SLY STONE, “You’ve Forgotten Me” (the Viscaynes), 1961
Boundaries and borders never sat well with Sly Stone. Even before he and his genre-crossing Family Stone reconfigured rock and soul, he’d trekked all over the music map, producing Bobby Freeman’s Top 5 hit “C’mon and Swim” (1964) and the first recordings by the Beau Brummels (1964) and Grace Slick’s pre-Airplane band, the Great Society (1966).
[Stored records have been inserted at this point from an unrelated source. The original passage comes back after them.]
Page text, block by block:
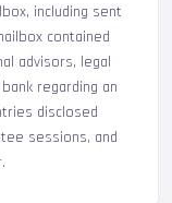
including sent
contained
advisors, legal
regarding an
disclosed
sessions, and
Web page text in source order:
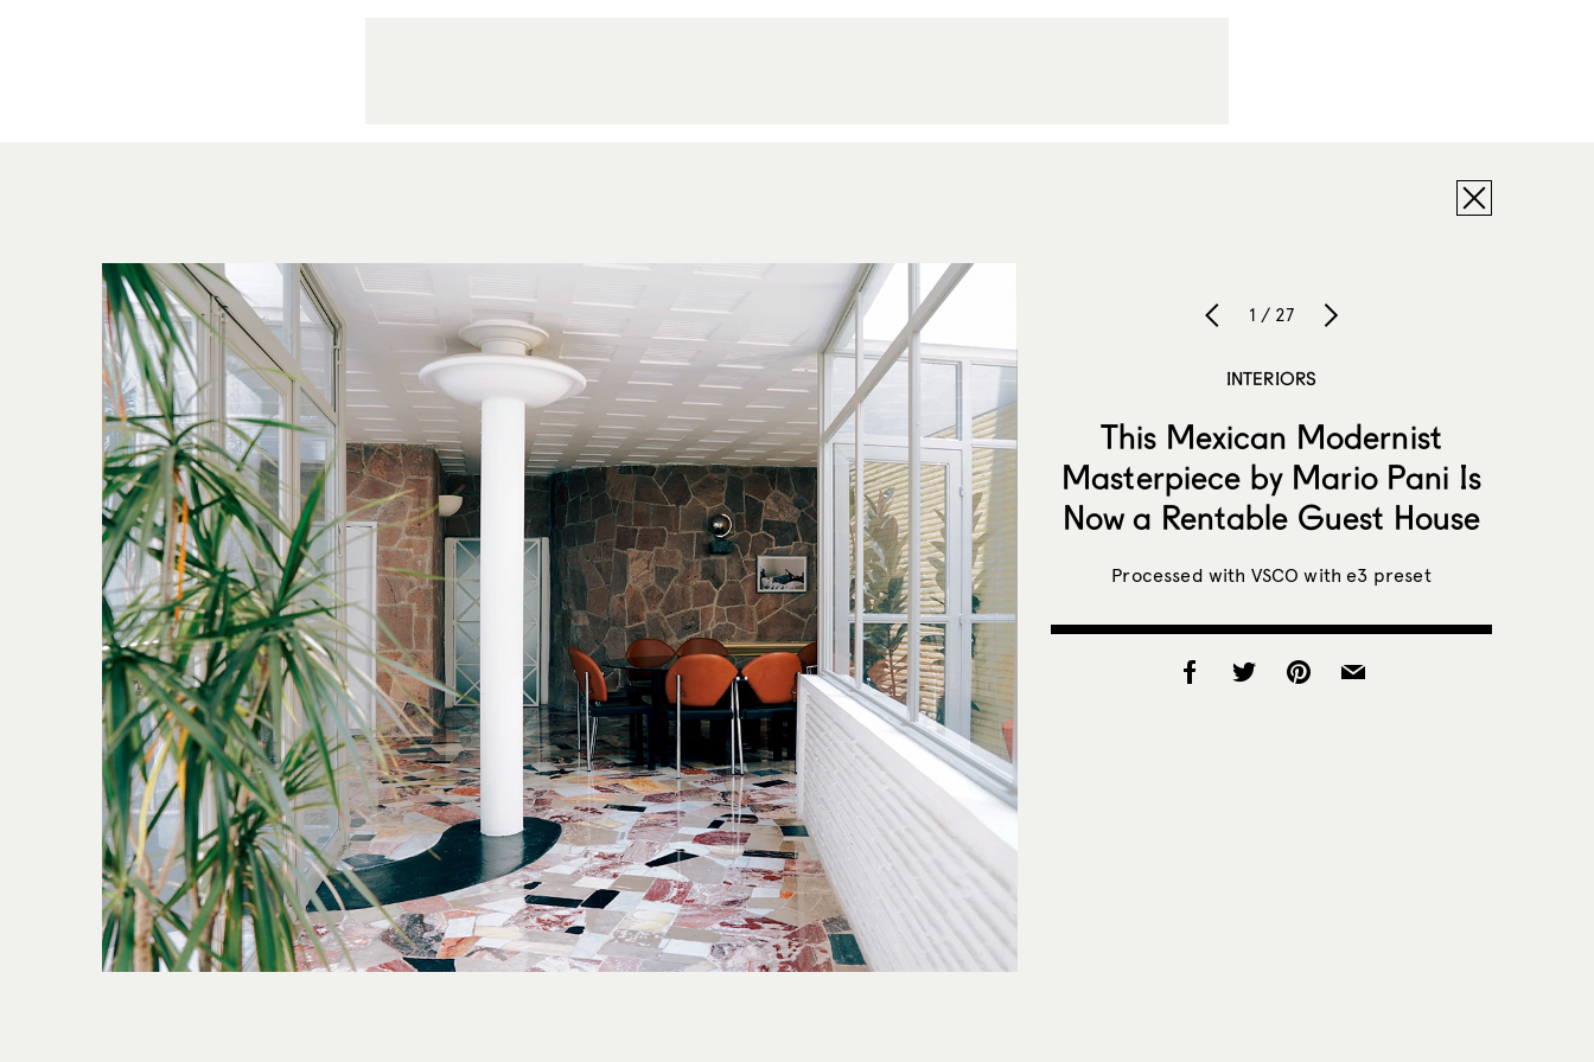
1 / 27
INTERIORS
This Mexican Modernist
Masterpiece by Mario Pani Is
Now a Rentable Guest House
Processed with VSCO with e3 preset
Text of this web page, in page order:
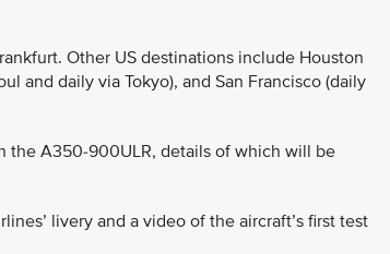
Other US destinations include Houston
and daily via Tokyo), and San Francisco (daily
the A350-900ULR, details of which will be
livery and a video of the aircraft’s first test
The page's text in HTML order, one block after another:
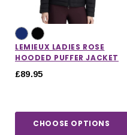
LEMIEUX LADIES ROSE
HOODED PUFFER JACKET
£89.95
CHOOSE OPTIONS
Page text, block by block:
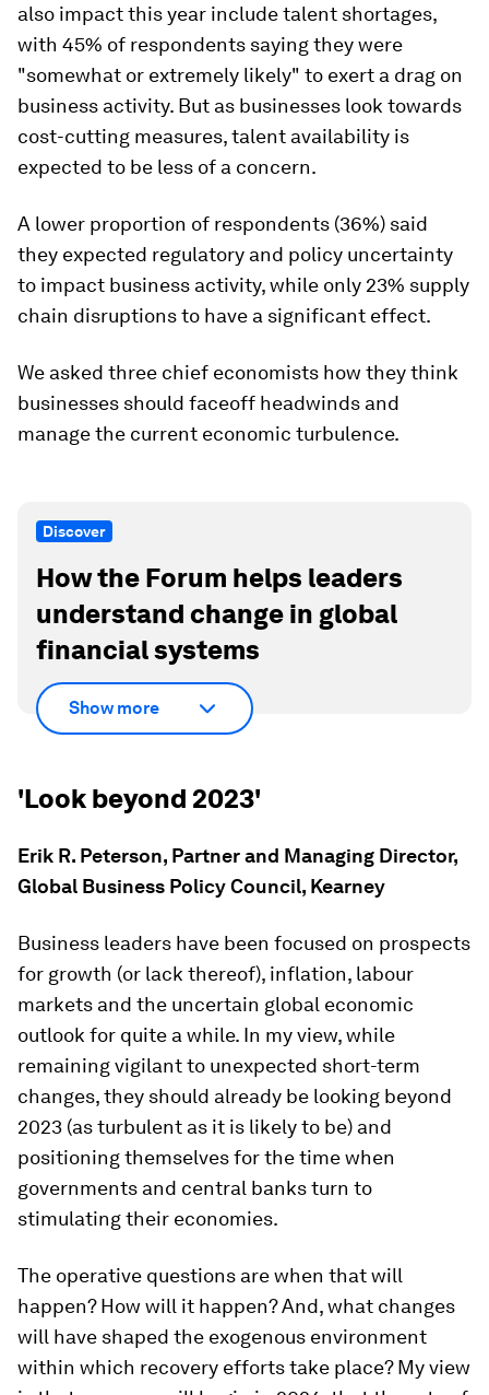
also impact this year include talent shortages,
with 45% of respondents saying they were
"somewhat or extremely likely" to exert a drag on
business activity. But as businesses look towards
cost-cutting measures, talent availability is
expected to be less of a concern.
A lower proportion of respondents (36%) said
they expected regulatory and policy uncertainty
to impact business activity, while only 23% supply
chain disruptions to have a significant effect.
We asked three chief economists how they think
businesses should faceoff headwinds and
manage the current economic turbulence.
Discover
How the Forum helps leaders
understand change in global
financial systems
Show more
'Look beyond 2023'
Erik R. Peterson, Partner and Managing Director,
Global Business Policy Council, Kearney
Business leaders have been focused on prospects
for growth (or lack thereof), inflation, labour
markets and the uncertain global economic
outlook for quite a while. In my view, while
remaining vigilant to unexpected short-term
changes, they should already be looking beyond
2023 (as turbulent as it is likely to be) and
positioning themselves for the time when
governments and central banks turn to
stimulating their economies.
The operative questions are when that will
happen? How will it happen? And, what changes
will have shaped the exogenous environment
within which recovery efforts take place? My view
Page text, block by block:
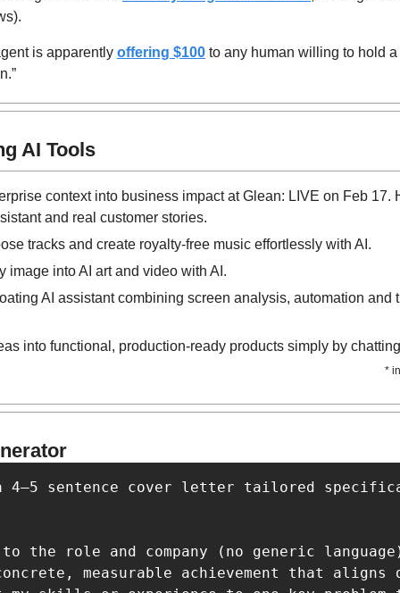
is apparently offering $100 to any human willing to hold a
AI Tools
context into business impact at Glean: LIVE on Feb 17.
and real customer stories.
tracks and create royalty-free music effortlessly with AI.
image into AI art and video with AI.
AI assistant combining screen analysis, automation and
into functional, production-ready products simply by
*
4–5 sentence cover letter tailored
the role and company (no generic
measurable achievement that
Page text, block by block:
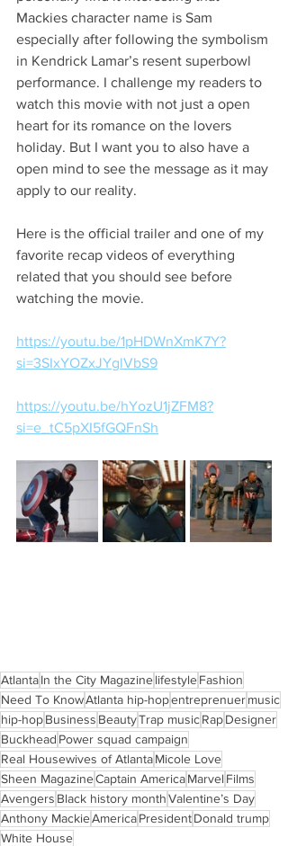
Mackies character name is Sam
especially after following the symbolism
in Kendrick Lamar’s resent superbowl
performance. I challenge my readers to
watch this movie with not just a open
heart for its romance on the lovers
holiday. But I want you to also have a
open mind to see the message as it may
apply to our reality.
Here is the official trailer and one of my
favorite recap videos of everything
related that you should see before
watching the movie.
https://youtu.be/1pHDWnXmK7Y?
si=3SIxYOZxJYglVbS9
https://youtu.be/hYozU1jZFM8?
si=e_tC5pXI5fGQFnSh
AtlantaIn the City MagazinelifestyleFashion
Need To KnowAtlanta hip-hopentreprenuermusic
hip-hopBusiness BeautyTrap musicRapDesigner
Buckhead Power squad campaign
Real Housewives of AtlantaMicole Love
Sheen MagazineCaptain AmericaMarvel Films
Avengers Black history monthValentine’s Day
Anthony MackieAmericaPresidentDonald trump
White House
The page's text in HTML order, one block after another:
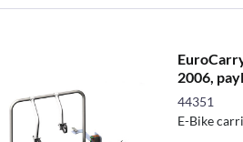
2006,
44351
E-Bike
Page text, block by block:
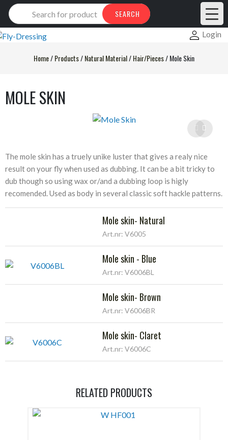
Products
search
SEARCH
Login
Home/Products/Natural Material/Hair/Pieces/Mole Skin
MOLE SKIN
The mole skin has a truely unike luster that gives a realy nice
result on your fly when used as dubbing. It can be a bit tricky to
dub though so using wax or/and a dubbing loop is higly
recomended. Used as body in several classic soft hackle patterns.
Mole skin- Natural
Art.nr: V6005
Mole skin - Blue
Art.nr: V6006BL
Mole skin- Brown
Art.nr: V6006BR
Mole skin- Claret
Art.nr: V6006C
RELATED PRODUCTS
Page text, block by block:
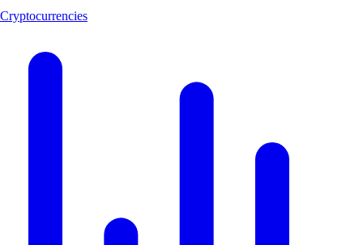
Cryptocurrencies
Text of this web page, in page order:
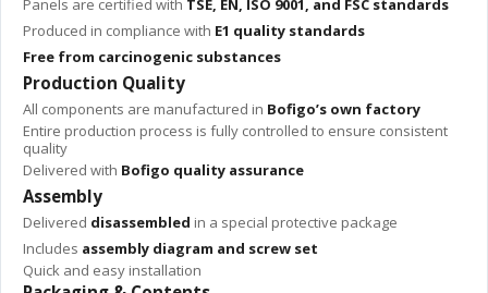
Produced in compliance with E1 quality standards
Free from carcinogenic substances
Production Quality
All components are manufactured in Bofigo’s own factory
Entire production process is fully controlled to ensure consistent
quality
Delivered with Bofigo quality assurance
Assembly
Delivered disassembled in a special protective package
Includes assembly diagram and screw set
Quick and easy installation
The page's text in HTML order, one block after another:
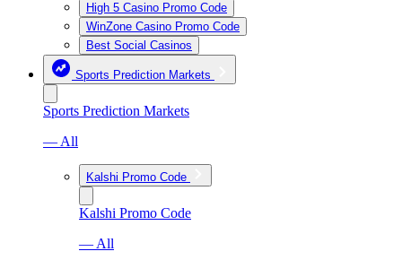
High 5 Casino Promo Code
WinZone Casino Promo Code
Best Social Casinos
Sports Prediction Markets
Sports Prediction Markets
— All
Kalshi Promo Code
Kalshi Promo Code
— All
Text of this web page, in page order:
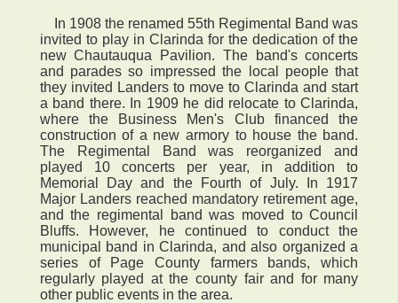
In 1908 the renamed 55th Regimental Band was
invited to play in Clarinda for the dedication of the
new Chautauqua Pavilion. The band's concerts
and parades so impressed the local people that
they invited Landers to move to Clarinda and start
a band there. In 1909 he did relocate to Clarinda,
where the Business Men's Club financed the
construction of a new armory to house the band.
The Regimental Band was reorganized and
played 10 concerts per year, in addition to
Memorial Day and the Fourth of July. In 1917
Major Landers reached mandatory retirement age,
and the regimental band was moved to Council
Bluffs. However, he continued to conduct the
municipal band in Clarinda, and also organized a
series of Page County farmers bands, which
regularly played at the county fair and for many
other public events in the area.
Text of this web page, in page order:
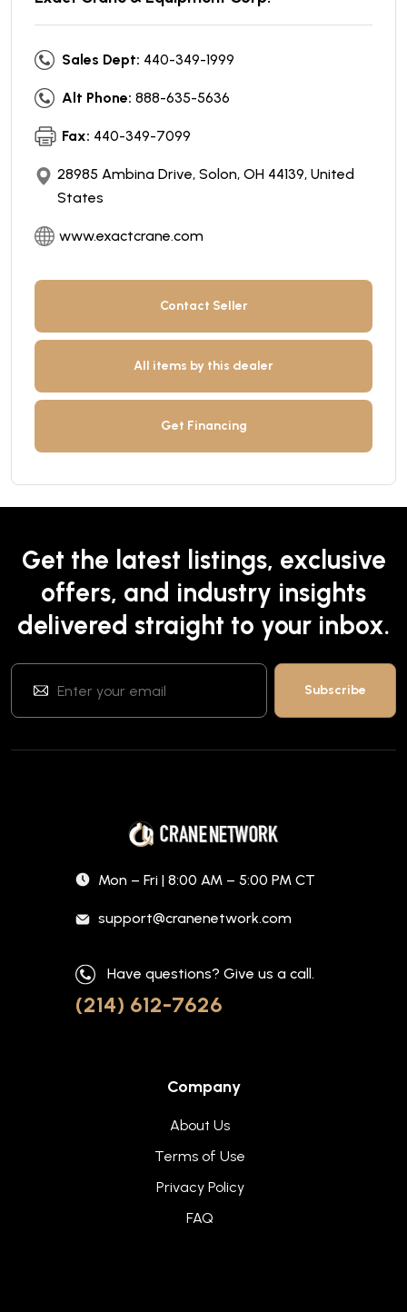
Sales Dept: 440-349-1999
Alt Phone: 888-635-5636
Fax: 440-349-7099
28985 Ambina Drive, Solon, OH 44139, United
States
www.exactcrane.com
Contact Seller
All items by this dealer
Get Financing
Get the latest listings, exclusive
offers, and industry insights
delivered straight to your inbox.
Mon – Fri | 8:00 AM – 5:00 PM CT
support@cranenetwork.com
Have questions? Give us a call.
(214) 612-7626
Company
About Us
Terms of Use
Privacy Policy
FAQ
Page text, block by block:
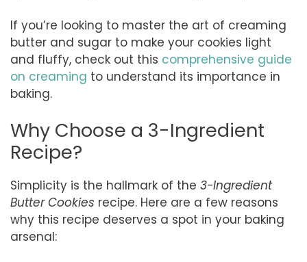
If you’re looking to master the art of creaming
butter and sugar to make your cookies light
and fluffy, check out this comprehensive guide
on creaming to understand its importance in
baking.
Why Choose a 3-Ingredient
Recipe?
Simplicity is the hallmark of the 3-Ingredient
Butter Cookies recipe. Here are a few reasons
why this recipe deserves a spot in your baking
arsenal:
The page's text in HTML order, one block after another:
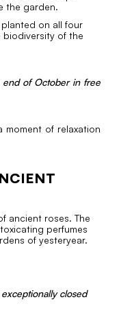
the garden.
on all four
of the
of October in free
moment of relaxation
ancient roses. The
perfumes
of yesteryear.
closed
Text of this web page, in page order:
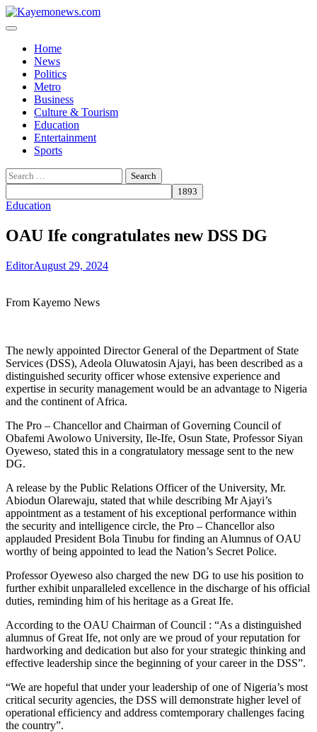
Skip
to
Home
News
Politics
Metro
Business
Culture & Tourism
Education
Entertainment
Sports
Search
for:
Education
OAU Ife congratulates new DSS DG
EditorAugust 29, 2024
From Kayemo News
The newly appointed Director General of the Department of State
Services (DSS), Adeola Oluwatosin Ajayi, has been described as a
distinguished security officer whose extensive experience and
expertise in security management would be an advantage to Nigeria
and the continent of Africa.
The Pro – Chancellor and Chairman of Governing Council of
Obafemi Awolowo University, Ile-Ife, Osun State, Professor Siyan
Oyeweso, stated this in a congratulatory message sent to the new
DG.
A release by the Public Relations Officer of the University, Mr.
Abiodun Olarewaju, stated that while describing Mr Ajayi’s
appointment as a testament of his exceptional performance within
the security and intelligence circle, the Pro – Chancellor also
applauded President Bola Tinubu for finding an Alumnus of OAU
worthy of being appointed to lead the Nation’s Secret Police.
Professor Oyeweso also charged the new DG to use his position to
further exhibit unparalleled excellence in the discharge of his official
duties, reminding him of his heritage as a Great Ife.
According to the OAU Chairman of Council : “As a distinguished
alumnus of Great Ife, not only are we proud of your reputation for
hardworking and dedication but also for your strategic thinking and
effective leadership since the beginning of your career in the DSS”.
“We are hopeful that under your leadership of one of Nigeria’s most
critical security agencies, the DSS will demonstrate higher level of
operational efficiency and address comtemporary challenges facing
the country”.
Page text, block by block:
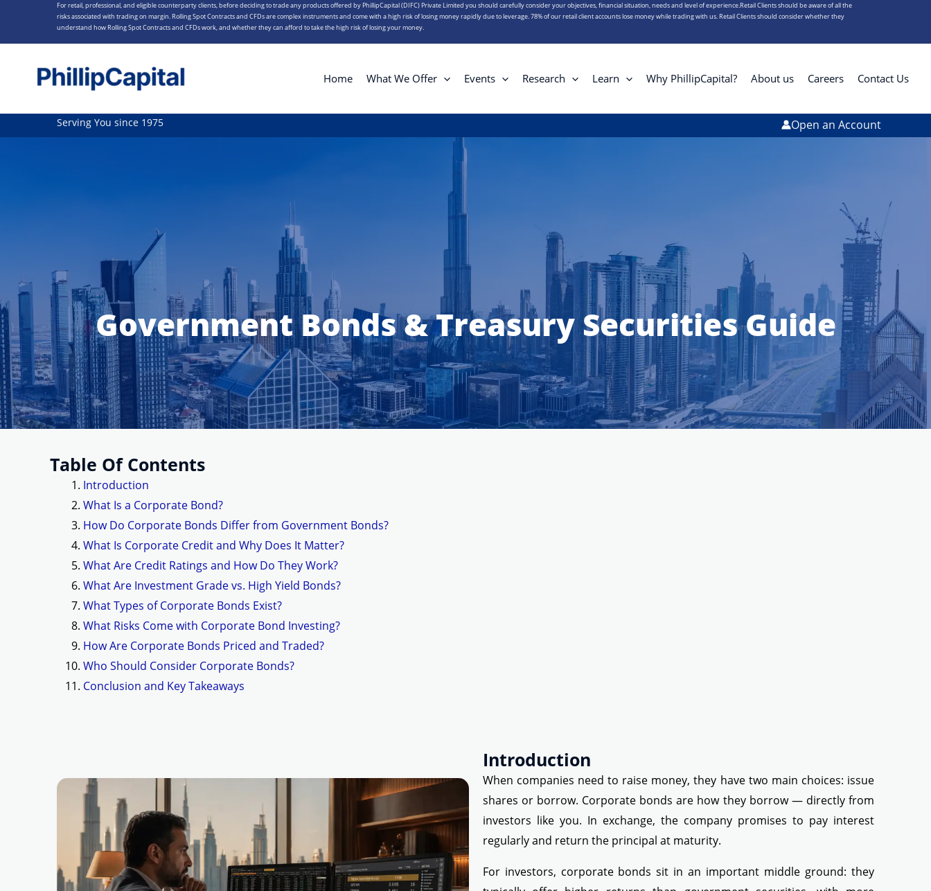
For retail, professional, and eligible counterparty clients, before deciding to trade any products offered by PhillipCapital (DIFC) Private Limited you should carefully consider your objectives, financial situation, needs and level of experience.Retail Clients should be aware of all the
risks associated with trading on margin. Rolling Spot Contracts and CFDs are complex instruments and come with a high risk of losing money rapidly due to leverage. 78% of our retail client accounts lose money while trading with us. Retail Clients should consider whether they
understand how Rolling Spot Contracts and CFDs work, and whether they can afford to take the high risk of losing your money.
Home What We Offer Events Research Learn Why PhillipCapital? About us Careers Contact Us
Serving You since 1975 Open an Account
Government Bonds & Treasury Securities Guide
Table Of Contents
Introduction
What Is a Corporate Bond?
How Do Corporate Bonds Differ from Government Bonds?
What Is Corporate Credit and Why Does It Matter?
What Are Credit Ratings and How Do They Work?
What Are Investment Grade vs. High Yield Bonds?
What Types of Corporate Bonds Exist?
What Risks Come with Corporate Bond Investing?
How Are Corporate Bonds Priced and Traded?
Who Should Consider Corporate Bonds?
Conclusion and Key Takeaways
Introduction
When companies need to raise money, they have two main choices: issue
shares or borrow. Corporate bonds are how they borrow — directly from
investors like you. In exchange, the company promises to pay interest
regularly and return the principal at maturity.
For investors, corporate bonds sit in an important middle ground: they
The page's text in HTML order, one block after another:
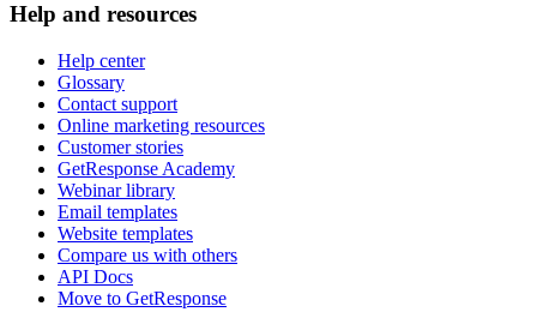
Help and resources
Help center
Glossary
Contact support
Online marketing resources
Customer stories
GetResponse Academy
Webinar library
Email templates
Website templates
Compare us with others
API Docs
Move to GetResponse
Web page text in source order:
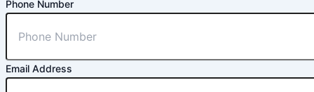
Phone Number
Email Address
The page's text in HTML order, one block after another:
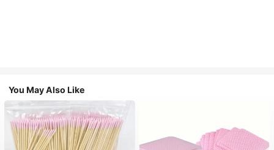
You May Also Like
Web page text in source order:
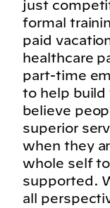
just
formal
paid
healthcare
part-time
to help
believe
superior
when they
whole self
supported.
all
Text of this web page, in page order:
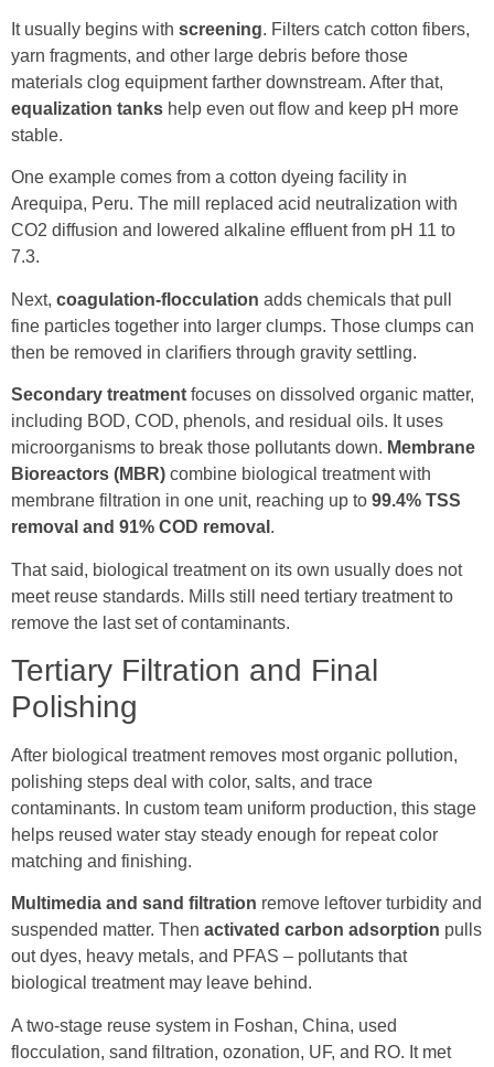
It usually begins with screening. Filters catch cotton fibers,
yarn fragments, and other large debris before those
materials clog equipment farther downstream. After that,
equalization tanks help even out flow and keep pH more
stable.
One example comes from a cotton dyeing facility in
Arequipa, Peru. The mill replaced acid neutralization with
CO2 diffusion and lowered alkaline effluent from pH 11 to
7.3.
Next, coagulation-flocculation adds chemicals that pull
fine particles together into larger clumps. Those clumps can
then be removed in clarifiers through gravity settling.
Secondary treatment focuses on dissolved organic matter,
including BOD, COD, phenols, and residual oils. It uses
microorganisms to break those pollutants down. Membrane
Bioreactors (MBR) combine biological treatment with
membrane filtration in one unit, reaching up to 99.4% TSS
removal and 91% COD removal .
That said, biological treatment on its own usually does not
meet reuse standards. Mills still need tertiary treatment to
remove the last set of contaminants.
Tertiary Filtration and Final
Polishing
After biological treatment removes most organic pollution,
polishing steps deal with color, salts, and trace
contaminants. In custom team uniform production, this stage
helps reused water stay steady enough for repeat color
matching and finishing.
Multimedia and sand filtration remove leftover turbidity and
suspended matter. Then activated carbon adsorption pulls
out dyes, heavy metals, and PFAS – pollutants that
biological treatment may leave behind.
A two-stage reuse system in Foshan, China, used
flocculation, sand filtration, ozonation, UF, and RO. It met

In 1961, having relocated from Texas to the Bay Area, the teenaged super-talent fronted the interracial, mixed-gender sextet the Viscaynes, who made memorable doo-wop with the ballad “You’ve Forgotten Me.”
NEIL YOUNG, “It’s My Time” (Mynah Birds), 1966
Just months before decamping to L.A., shortly thereafter to meet up with the rest of the Buffalo Springfield, Neil Young recorded this folk-rocking ditty for Motown subsidiary VIP Records with the Toronto band he’d recently joined. Also of Mynah significance: Springfield bassist Bruce Palmer, future Steppenwolf organist Goldy McJohn and ’80s funk superstar Rick James on lead vocals. Motown declined to release it, but it finally emerged on an anthology in 2006 and as a 45 in 2012.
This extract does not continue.